A family run business, the international farming experience of the Stahr family provides the investor with personnel and innovative expertise. Combined with teams of highly competitive local staff guarantees our investors the most profitable, optimised, and transparent farmland investment opportunities in South America.
We work on a highly individual basis, adjusting each investment project to the exact demands of the investor.
After acquisition of the land we take full responsibility for the complete management of the food production facilities/farms. Services include everything from notary, legal and accounting all the way to practical management of the farms, including staff.

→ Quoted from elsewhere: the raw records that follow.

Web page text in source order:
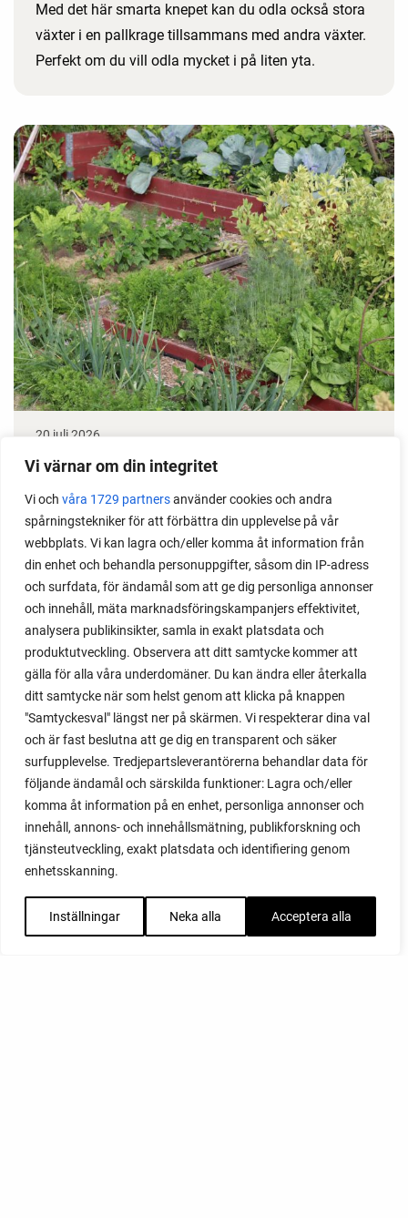
Vi värnar om din integritet
Vi och våra 1729 partnersanvänder cookies och andra
spårningstekniker för att förbättra din upplevelse på vår
webbplats. Vi kan lagra och/eller komma åt information från
din enhet och behandla personuppgifter, såsom din IP-adress
och surfdata, för ändamål som att ge dig personliga annonser
och innehåll, mäta marknadsföringskampanjers effektivitet,
analysera publikinsikter, samla in exakt platsdata och
produktutveckling. Observera att ditt samtycke kommer att
gälla för alla våra underdomäner. Du kan ändra eller återkalla
ditt samtycke när som helst genom att klicka på knappen
"Samtyckesval" längst ner på skärmen. Vi respekterar dina val
och är fast beslutna att ge dig en transparent och säker
surfupplevelse. Tredjepartsleverantörerna behandlar data för
följande ändamål och särskilda funktioner: Lagra och/eller
komma åt information på en enhet, personliga annonser och
innehåll, annons- och innehållsmätning, publikforskning och
tjänsteutveckling, exakt platsdata och identifiering genom
enhetsskanning.
Inställningar Neka alla Acceptera alla
Med det här smarta knepet kan du odla också stora
växter i en pallkrage tillsammans med andra växter.
Perfekt om du vill odla mycket i på liten yta.
20 juli 2026
Taktik med 3 tips för att röja i odlingen
Hur kan man göra för att hitta ett bra och hållbart
sätt att röja upp i sin odling? Läs min taktik, som gör
det lätt att hitta motivation och sätta igång.
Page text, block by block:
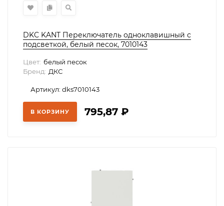
DKC KANT Переключатель одноклавишный с
подсветкой, белый песок, 7010143
Цвет: белый песок
Бренд: ДКС
Артикул: dks7010143
В КОРЗИНУ 795,87 ₽
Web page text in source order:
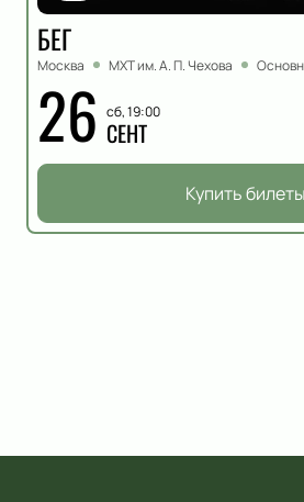
БЕГ
Москва МХТ им. А. П. Чехова
26 сб, 19:00
СЕНТ
Купить билеты
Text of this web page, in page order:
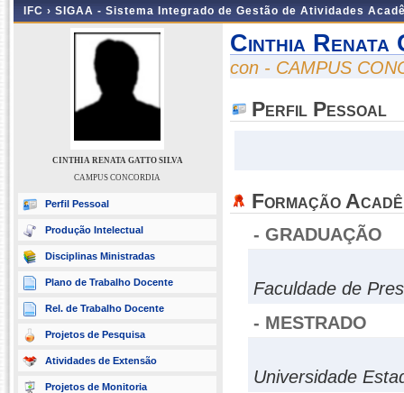
IFC › SIGAA - Sistema Integrado de Gestão de Atividades
CINTHIA RENATA GATTO SILVA
CAMPUS CONCORDIA
Perfil Pessoal
Produção Intelectual
Disciplinas Ministradas
Plano de Trabalho Docente
Rel. de Trabalho Docente
Projetos de Pesquisa
Atividades de Extensão
Projetos de Monitoria
Cinthia Renata
con - CAMPUS
Perfil Pessoal
Formação
- GRADUAÇÃO
Faculdade de
- MESTRADO
Universidade
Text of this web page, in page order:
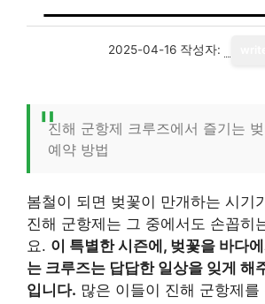
2025-04-16 작성자:
진해 군항제 크루즈에서 즐기는
예약 방법
봄철이 되면 벚꽃이 만개하는 시기
진해 군항제는 그 중에서도 손꼽히
요. 이 특별한 시즌에, 벚꽃을 바다
는 크루즈는 답답한 일상을 잊게 해
입니다. 많은 이들이 진해 군항제를
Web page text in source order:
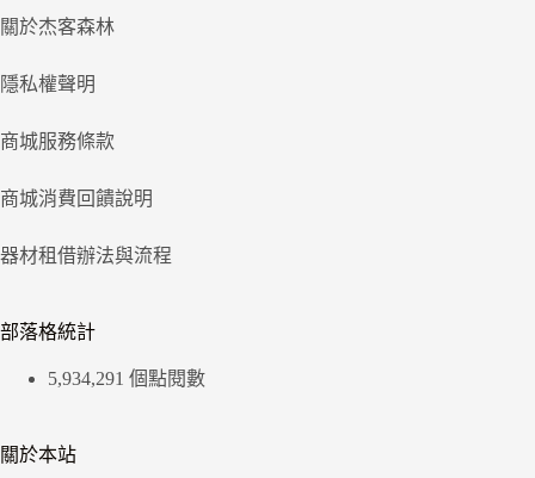
關於杰客森林
隱私權聲明
商城服務條款
商城消費回饋說明
器材租借辦法與流程
部落格統計
5,934,291 個點閱數
關於本站
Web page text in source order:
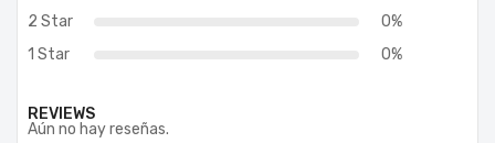
2 Star
0%
1 Star
0%
REVIEWS
Aún no hay reseñas.
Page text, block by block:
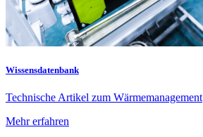
Wissensdatenbank
Technische Artikel zum Wärmemanagement
Mehr erfahren

The countries of Paraguay and Uruguay provide the most positive environments for foreign investment in agricultural real estate of all countries in South America.
Paraguay offers excellent conditions in order to attract and retain investors from all over the world. A stable democratic government, private property rights duly respected by the constitution, along with a positive investment climate and undiscovered resources provide a country of great opportunities. By law, any foreign investor enjoys the exact same rights and responsibilities as a local and tax incentives are given to foreign investors in the agricultural sector. Good sanitary standards, significantly undervalued land prices and outstanding production capacity make Paraguay a highly lucrative agricultural real estate investment opportunity without equal.

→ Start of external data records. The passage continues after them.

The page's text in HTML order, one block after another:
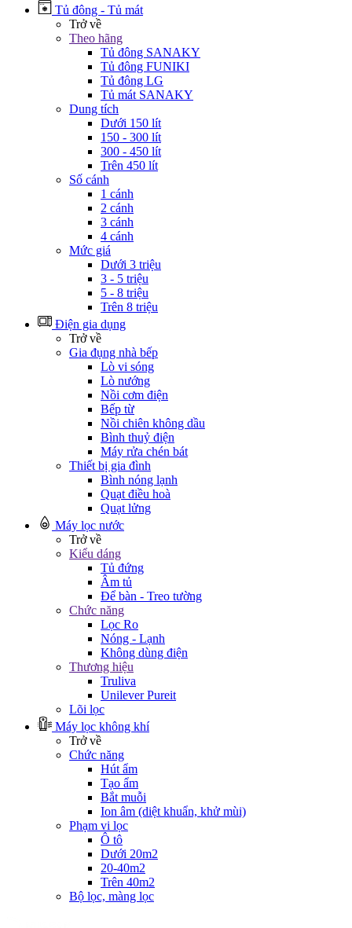
Tủ đông - Tủ mát
Trở về
Theo hãng
Tủ đông SANAKY
Tủ đông FUNIKI
Tủ đông LG
Tủ mát SANAKY
Dung tích
Dưới 150 lít
150 - 300 lít
300 - 450 lít
Trên 450 lít
Số cánh
1 cánh
2 cánh
3 cánh
4 cánh
Mức giá
Dưới 3 triệu
3 - 5 triệu
5 - 8 triệu
Trên 8 triệu
Điện gia dụng
Trở về
Gia đụng nhà bếp
Lò vi sóng
Lò nướng
Nồi cơm điện
Bếp từ
Nồi chiên không dầu
Bình thuỷ điện
Máy rửa chén bát
Thiết bị gia đình
Bình nóng lạnh
Quạt điều hoà
Quạt lửng
Máy lọc nước
Trở về
Kiểu dáng
Tủ đứng
Âm tủ
Để bàn - Treo tường
Chức năng
Lọc Ro
Nóng - Lạnh
Không dùng điện
Thương hiệu
Truliva
Unilever Pureit
Lõi lọc
Máy lọc không khí
Trở về
Chức năng
Hút ẩm
Tạo ẩm
Bắt muỗi
Ion âm (diệt khuẩn, khử mùi)
Phạm vi lọc
Ô tô
Dưới 20m2
20-40m2
Trên 40m2
Bộ lọc, màng lọc
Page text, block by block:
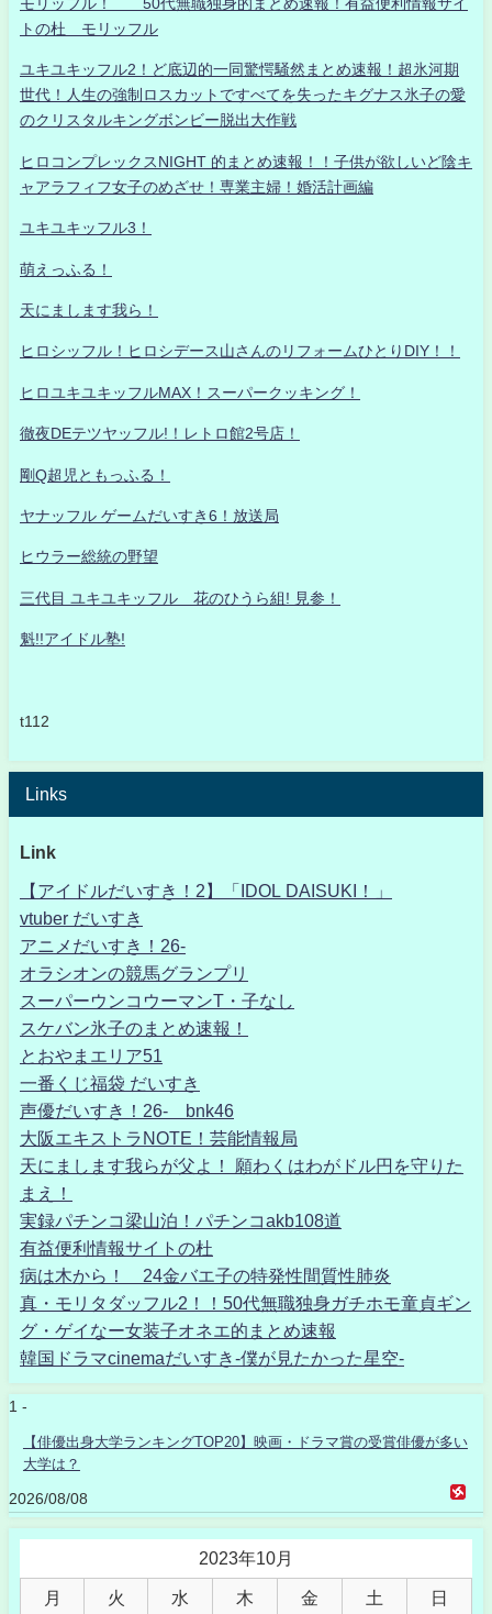
モリッフル！ 50代無職独身的まとめ速報！有益便利情報サイ
トの杜 モリッフル
ユキユキッフル2！ど底辺的一同驚愕騒然まとめ速報！超氷河期
世代！人生の強制ロスカットですべてを失ったキグナス氷子の愛
のクリスタルキングボンビー脱出大作戦
ヒロコンプレックスNIGHT 的まとめ速報！！子供が欲しいど陰キ
ャアラフィフ女子のめざせ！専業主婦！婚活計画編
ユキユキッフル3！
萌えっふる！
天にまします我ら！
ヒロシッフル！ヒロシデース山さんのリフォームひとりDIY！！
ヒロユキユキッフルMAX！スーパークッキング！
徹夜DEテツヤッフル!！レトロ館2号店！
剛Q超児ともっふる！
ヤナッフル ゲームだいすき6！放送局
ヒウラー総統の野望
三代目 ユキユキッフル 花のひうら組! 見参！
魁!!アイドル塾!
t112
Links
Link
【アイドルだいすき！2】「IDOL DAISUKI！」
vtuber だいすき
アニメだいすき！26-
オラシオンの競馬グランプリ
スーパーウンコウーマンT・子なし
スケバン氷子のまとめ速報！
とおやまエリア51
一番くじ福袋 だいすき
声優だいすき！26- bnk46
大阪エキストラNOTE！芸能情報局
天にまします我らが父よ！ 願わくはわがドル円を守りた
まえ！
実録パチンコ梁山泊！パチンコakb108道
有益便利情報サイトの杜
病は木から！ 24金バエ子の特発性間質性肺炎
真・モリタダッフル2！！50代無職独身ガチホモ童貞ギン
グ・ゲイなー女装子オネエ的まとめ速報
韓国ドラマcinemaだいすき-僕が見たかった星空-
1 -
【俳優出身大学ランキングTOP20】映画・ドラマ賞の受賞俳優が多い
大学は？
2026/08/08
2023年10月
月 火 水 木 金 土 日

Uruguay is a country like not other: Beautiful natural landscapes, endless fertile soil and an abundance of fresh water make it an agricultural paradise. With a very high degree of literacy, the workforce is skilled and its people are peaceful and agreeable. Uruguay presents a stable and secure business environment, very suitable for safe, long-term capital investments.
Paraguay offers one of the world’s most comprehensive legal systems regarding foreign investments, as unless an application is filed for incentives granted under Law 60/90 or the Maquila or Free Trade Zone Laws, investors need no governmental approval to invest. Except for a certain border protection area, there are no restricted areas, no discrimination and no limitations.

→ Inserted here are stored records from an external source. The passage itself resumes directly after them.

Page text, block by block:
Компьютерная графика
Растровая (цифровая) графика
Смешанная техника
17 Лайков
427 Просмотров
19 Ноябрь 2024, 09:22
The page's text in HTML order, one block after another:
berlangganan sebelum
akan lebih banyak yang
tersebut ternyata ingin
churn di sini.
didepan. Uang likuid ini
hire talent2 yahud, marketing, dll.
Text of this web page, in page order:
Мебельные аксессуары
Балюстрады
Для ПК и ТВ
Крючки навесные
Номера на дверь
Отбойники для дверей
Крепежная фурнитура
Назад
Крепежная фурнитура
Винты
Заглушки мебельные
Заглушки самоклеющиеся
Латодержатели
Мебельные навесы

Paraguay actively promotes foreign investment in the industrial and service sector. The country´s Foreign Investment Law 117/91 grants foreigners the same guarantees, rights and obligations enjoyed by any local investor.
A series of features make Uruguay an interesting place for foreign investors, like its political, legal and financial stability, its well educated population, its location, and infrastructure. Uruguay also incorporated a so called ¨Investment Law¨ (Ley N° 16906 de Promoción de Inversiones, 1998 ). At a high level, these pieces of legislation start by giving the prospective investor with no discrimination between local and foreign investors, a framework of security and transparency that is fundamental in the investment decision-making process.
We work on a highly individual basis based on the demands of each client.
In most cases the entire project is fully owned by the investor(s). Southern Connections Agro Consulting & Management takes responsibility of the complete management of the project, including everything from notary, legal and accounting all the way to practical management of the farms, including staff.
While managing the agro project for the investor, complete transparency is maintained at all times through monthly progress- and accounting reports. All decisions are taken by the investor with assistance of our consultancy team.